The pictures in the listing below are to be skipped, while the lines between the line holding "Heart Failure And" and the line holding "intimate hospital.", inclusive, are to be output exactly.
******************************
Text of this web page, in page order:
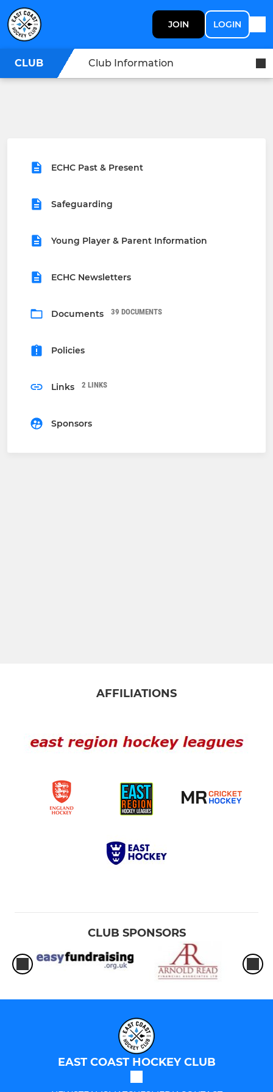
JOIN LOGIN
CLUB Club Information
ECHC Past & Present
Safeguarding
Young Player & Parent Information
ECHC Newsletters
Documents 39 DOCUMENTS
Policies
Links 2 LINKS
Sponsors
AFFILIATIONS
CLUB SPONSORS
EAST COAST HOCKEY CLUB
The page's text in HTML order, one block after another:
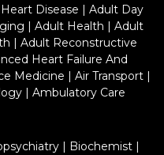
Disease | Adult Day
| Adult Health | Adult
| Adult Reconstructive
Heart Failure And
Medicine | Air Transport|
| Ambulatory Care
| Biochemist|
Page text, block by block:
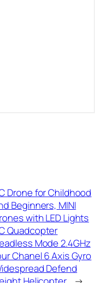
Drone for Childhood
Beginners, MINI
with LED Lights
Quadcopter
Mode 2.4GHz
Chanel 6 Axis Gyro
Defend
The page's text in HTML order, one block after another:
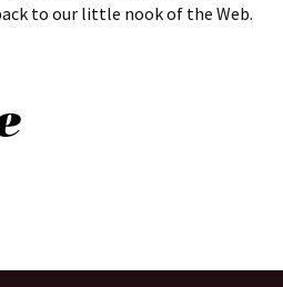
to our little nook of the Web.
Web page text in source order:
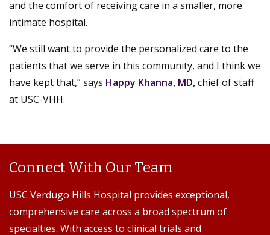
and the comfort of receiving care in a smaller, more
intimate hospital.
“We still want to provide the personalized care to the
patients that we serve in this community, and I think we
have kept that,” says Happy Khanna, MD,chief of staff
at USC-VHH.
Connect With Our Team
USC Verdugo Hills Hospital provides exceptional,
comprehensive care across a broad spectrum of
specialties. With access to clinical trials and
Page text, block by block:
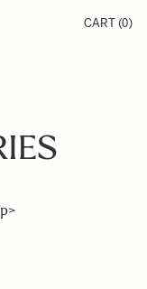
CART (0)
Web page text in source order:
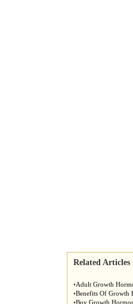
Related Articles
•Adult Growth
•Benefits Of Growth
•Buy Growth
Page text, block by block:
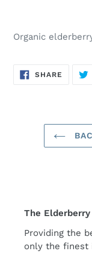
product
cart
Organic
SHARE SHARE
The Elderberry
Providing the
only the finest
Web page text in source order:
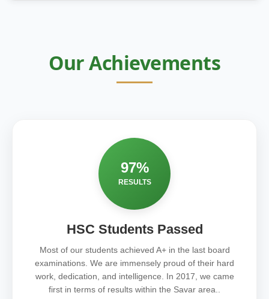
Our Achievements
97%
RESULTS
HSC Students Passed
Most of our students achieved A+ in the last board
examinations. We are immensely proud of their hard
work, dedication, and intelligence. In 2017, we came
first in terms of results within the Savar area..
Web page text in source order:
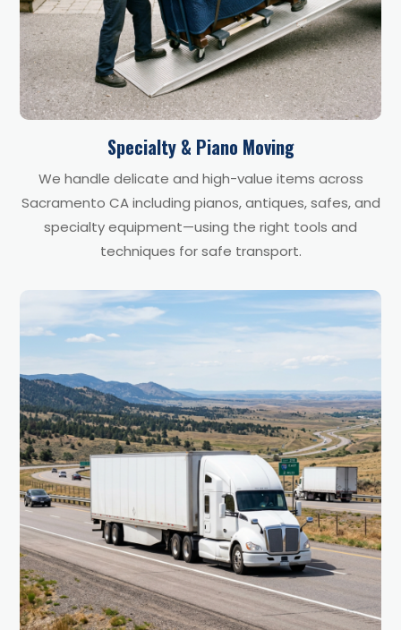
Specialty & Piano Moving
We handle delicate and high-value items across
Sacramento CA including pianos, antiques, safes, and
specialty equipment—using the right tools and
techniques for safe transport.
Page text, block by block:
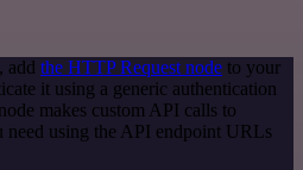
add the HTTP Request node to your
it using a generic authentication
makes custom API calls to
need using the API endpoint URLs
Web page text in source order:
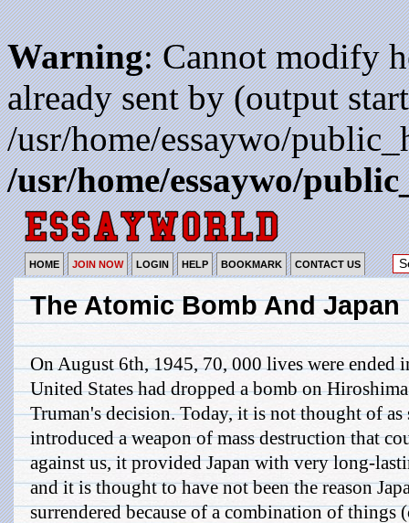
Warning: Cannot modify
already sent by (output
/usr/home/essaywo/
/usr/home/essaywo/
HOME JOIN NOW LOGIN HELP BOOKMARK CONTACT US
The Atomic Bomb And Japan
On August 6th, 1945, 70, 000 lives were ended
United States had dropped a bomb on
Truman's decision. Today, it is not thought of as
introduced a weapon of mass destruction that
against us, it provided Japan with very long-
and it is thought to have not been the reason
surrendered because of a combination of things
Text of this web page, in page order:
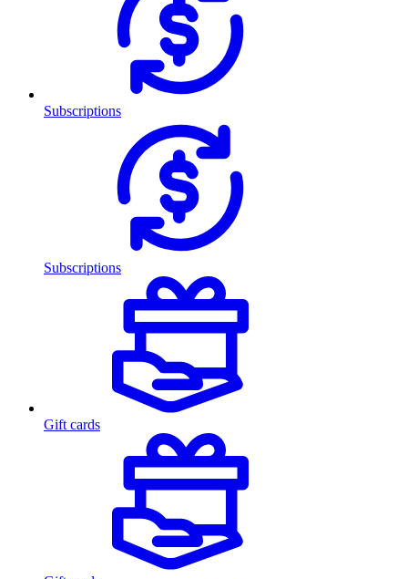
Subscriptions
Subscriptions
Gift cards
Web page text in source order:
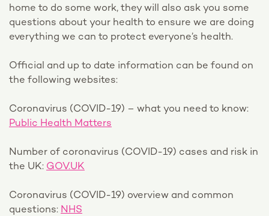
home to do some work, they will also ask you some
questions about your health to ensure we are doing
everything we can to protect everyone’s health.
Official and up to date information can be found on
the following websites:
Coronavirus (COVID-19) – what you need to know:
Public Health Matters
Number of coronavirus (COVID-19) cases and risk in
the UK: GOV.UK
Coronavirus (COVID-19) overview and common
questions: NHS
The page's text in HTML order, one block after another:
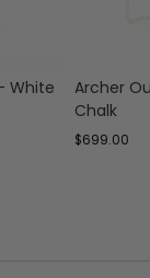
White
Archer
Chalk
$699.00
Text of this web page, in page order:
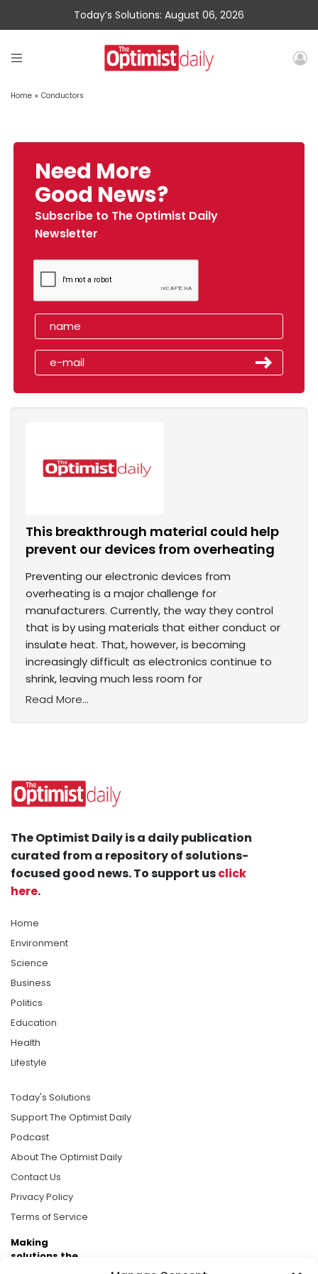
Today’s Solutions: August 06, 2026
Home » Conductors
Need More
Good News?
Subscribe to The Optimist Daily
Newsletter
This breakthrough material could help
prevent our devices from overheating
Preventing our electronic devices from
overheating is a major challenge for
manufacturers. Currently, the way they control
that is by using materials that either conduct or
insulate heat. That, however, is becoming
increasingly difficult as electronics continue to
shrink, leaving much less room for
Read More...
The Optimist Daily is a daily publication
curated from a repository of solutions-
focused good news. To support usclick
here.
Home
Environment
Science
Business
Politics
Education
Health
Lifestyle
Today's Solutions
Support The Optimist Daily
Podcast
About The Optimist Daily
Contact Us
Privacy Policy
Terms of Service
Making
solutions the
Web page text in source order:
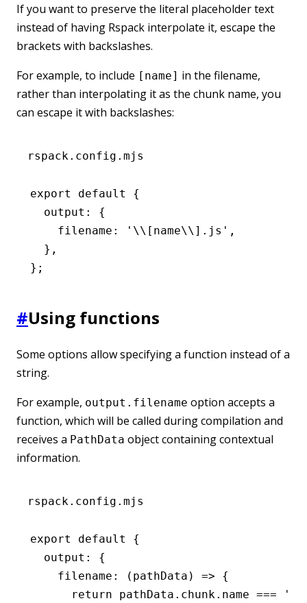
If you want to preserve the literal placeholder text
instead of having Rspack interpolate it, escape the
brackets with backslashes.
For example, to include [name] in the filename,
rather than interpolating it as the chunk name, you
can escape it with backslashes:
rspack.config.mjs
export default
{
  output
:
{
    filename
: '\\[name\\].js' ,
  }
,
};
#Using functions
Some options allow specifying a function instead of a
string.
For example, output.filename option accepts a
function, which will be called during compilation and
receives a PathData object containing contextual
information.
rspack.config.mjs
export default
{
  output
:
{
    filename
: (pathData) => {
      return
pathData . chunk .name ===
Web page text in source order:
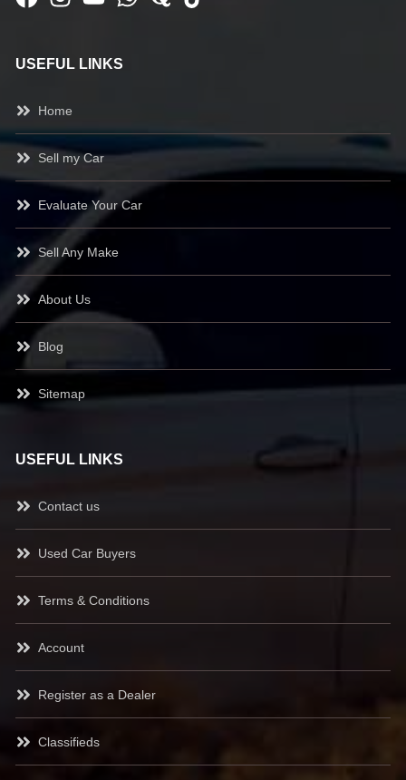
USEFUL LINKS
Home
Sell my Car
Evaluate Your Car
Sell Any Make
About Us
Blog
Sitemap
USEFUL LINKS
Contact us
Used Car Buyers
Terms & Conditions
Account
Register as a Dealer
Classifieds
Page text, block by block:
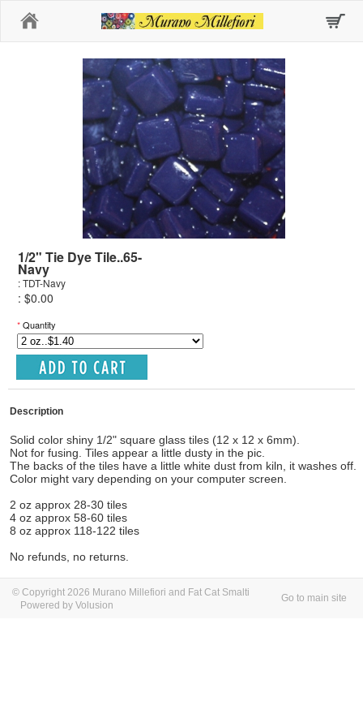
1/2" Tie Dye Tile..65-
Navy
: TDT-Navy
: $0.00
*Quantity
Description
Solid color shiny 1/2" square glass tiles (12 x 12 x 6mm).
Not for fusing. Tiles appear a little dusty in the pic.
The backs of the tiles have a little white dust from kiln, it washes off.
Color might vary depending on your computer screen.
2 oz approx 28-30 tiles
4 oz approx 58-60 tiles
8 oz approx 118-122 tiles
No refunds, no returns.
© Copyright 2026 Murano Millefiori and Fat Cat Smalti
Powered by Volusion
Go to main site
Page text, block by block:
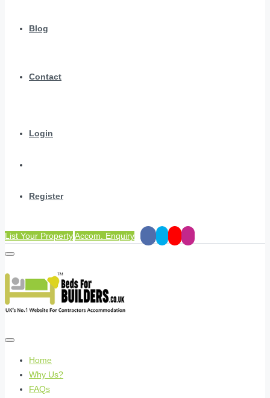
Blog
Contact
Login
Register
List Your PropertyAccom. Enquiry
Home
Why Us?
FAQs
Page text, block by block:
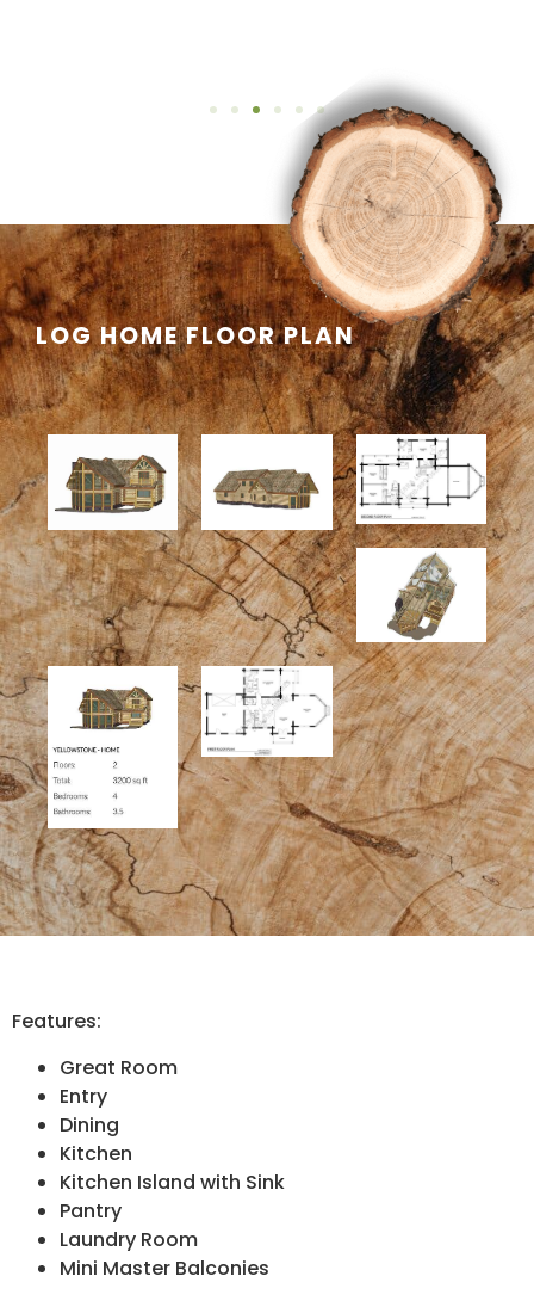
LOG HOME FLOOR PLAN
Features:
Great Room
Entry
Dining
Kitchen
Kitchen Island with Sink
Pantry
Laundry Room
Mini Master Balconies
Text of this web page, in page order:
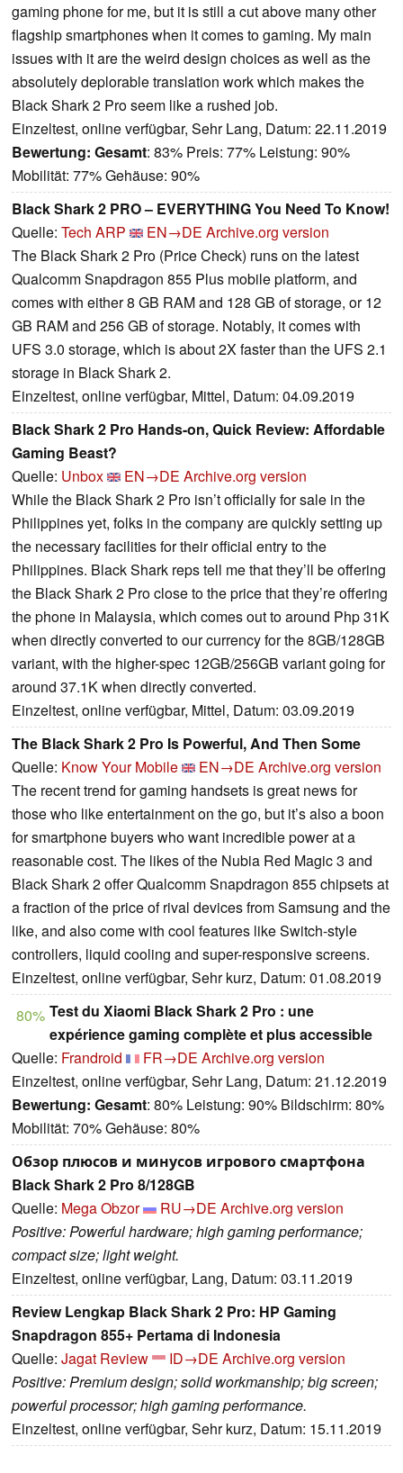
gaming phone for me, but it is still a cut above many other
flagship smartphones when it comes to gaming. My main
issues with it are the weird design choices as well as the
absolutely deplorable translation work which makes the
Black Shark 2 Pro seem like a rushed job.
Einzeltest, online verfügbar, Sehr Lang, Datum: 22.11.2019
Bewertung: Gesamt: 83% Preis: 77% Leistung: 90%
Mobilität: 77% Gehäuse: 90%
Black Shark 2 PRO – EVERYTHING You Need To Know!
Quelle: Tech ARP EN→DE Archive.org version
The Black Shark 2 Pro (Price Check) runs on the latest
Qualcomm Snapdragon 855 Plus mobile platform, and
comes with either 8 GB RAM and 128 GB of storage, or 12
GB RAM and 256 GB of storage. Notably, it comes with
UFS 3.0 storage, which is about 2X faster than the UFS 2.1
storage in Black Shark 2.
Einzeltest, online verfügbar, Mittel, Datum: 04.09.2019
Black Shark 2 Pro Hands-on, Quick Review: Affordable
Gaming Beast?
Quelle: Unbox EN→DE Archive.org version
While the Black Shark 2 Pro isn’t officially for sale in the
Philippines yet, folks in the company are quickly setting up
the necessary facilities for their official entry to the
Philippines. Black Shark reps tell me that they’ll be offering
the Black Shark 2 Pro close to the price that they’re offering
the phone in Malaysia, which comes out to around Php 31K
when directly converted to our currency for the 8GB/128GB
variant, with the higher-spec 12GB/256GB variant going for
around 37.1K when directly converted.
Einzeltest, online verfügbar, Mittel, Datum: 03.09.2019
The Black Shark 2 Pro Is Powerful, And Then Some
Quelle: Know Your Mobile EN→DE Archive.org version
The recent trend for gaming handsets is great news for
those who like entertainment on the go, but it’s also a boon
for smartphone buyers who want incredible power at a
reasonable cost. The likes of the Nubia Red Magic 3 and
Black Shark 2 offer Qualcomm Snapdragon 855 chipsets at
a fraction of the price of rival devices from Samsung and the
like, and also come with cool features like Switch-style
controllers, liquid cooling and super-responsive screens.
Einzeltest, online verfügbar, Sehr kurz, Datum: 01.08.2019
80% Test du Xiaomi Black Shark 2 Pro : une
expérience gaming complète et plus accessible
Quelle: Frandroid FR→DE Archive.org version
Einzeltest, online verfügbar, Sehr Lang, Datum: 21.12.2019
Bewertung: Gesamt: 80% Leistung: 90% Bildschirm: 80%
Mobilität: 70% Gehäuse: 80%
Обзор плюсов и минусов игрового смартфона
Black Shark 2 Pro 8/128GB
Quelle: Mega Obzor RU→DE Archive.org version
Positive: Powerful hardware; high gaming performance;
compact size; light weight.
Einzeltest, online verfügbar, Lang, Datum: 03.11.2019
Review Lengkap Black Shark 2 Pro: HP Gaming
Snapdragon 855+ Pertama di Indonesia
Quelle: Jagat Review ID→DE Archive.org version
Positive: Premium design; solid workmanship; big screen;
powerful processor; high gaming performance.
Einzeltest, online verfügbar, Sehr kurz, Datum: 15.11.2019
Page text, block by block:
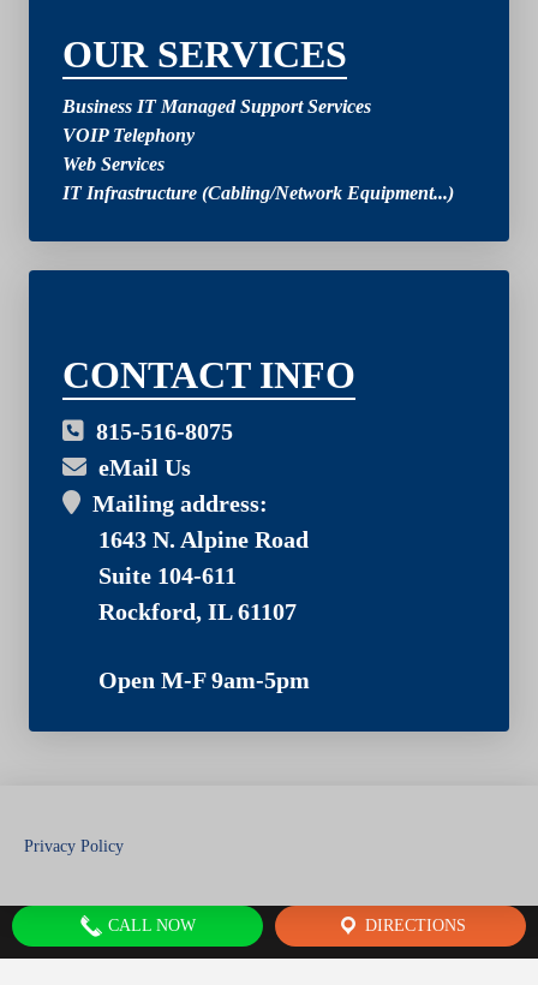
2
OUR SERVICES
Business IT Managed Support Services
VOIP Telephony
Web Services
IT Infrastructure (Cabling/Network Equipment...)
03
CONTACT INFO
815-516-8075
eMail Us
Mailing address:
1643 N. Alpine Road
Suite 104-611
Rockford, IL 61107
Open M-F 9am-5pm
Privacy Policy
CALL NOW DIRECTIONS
******************************
● **TASK SOLUTION**:
Heart Failure And
Medicine | Air Transport|
| Ambulatory Care
| Biochemist|
Page text, block by block:
Drone for Childhood
Beginners, MINI
with LED Lights
Quadcopter
Mode 2.4GHz
Chanel 6 Axis Gyro
Defend
The page's text in HTML order, one block after another:
to our little nook of the Web.
Web page text in source order:
and the comfort of receiving care in a smaller, more
intimate hospital.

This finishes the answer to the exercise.